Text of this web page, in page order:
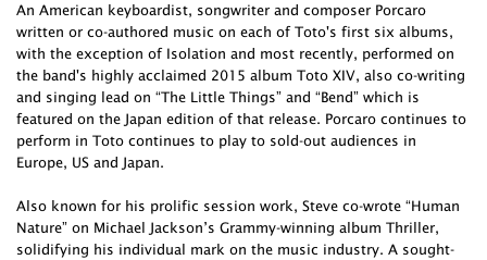
An American keyboardist, songwriter and composer Porcaro
written or co-authored music on each of Toto's first six albums,
with the exception of Isolation and most recently, performed on
the band's highly acclaimed 2015 album Toto XIV, also co-writing
and singing lead on “The Little Things” and “Bend” which is
featured on the Japan edition of that release. Porcaro continues to
perform in Toto continues to play to sold-out audiences in
Europe, US and Japan.
Also known for his prolific session work, Steve co-wrote “Human
Nature” on Michael Jackson’s Grammy-winning album Thriller,
solidifying his individual mark on the music industry. A sought-
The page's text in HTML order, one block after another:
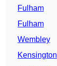
Fulham
Fulham
Wembley
Kensington

───

**What you have to do**:
With the images left out, set down every entry exactly.

**Result**:
Text of this web page, in page order:
An American keyboardist, songwriter and composer Porcaro
written or co-authored music on each of Toto's first six albums,
with the exception of Isolation and most recently, performed on
the band's highly acclaimed 2015 album Toto XIV, also co-writing
and singing lead on “The Little Things” and “Bend” which is
featured on the Japan edition of that release. Porcaro continues to
perform in Toto continues to play to sold-out audiences in
Europe, US and Japan.
Also known for his prolific session work, Steve co-wrote “Human
Nature” on Michael Jackson’s Grammy-winning album Thriller,
solidifying his individual mark on the music industry. A sought-
The page's text in HTML order, one block after another:
Fulham
Fulham
Wembley
Kensington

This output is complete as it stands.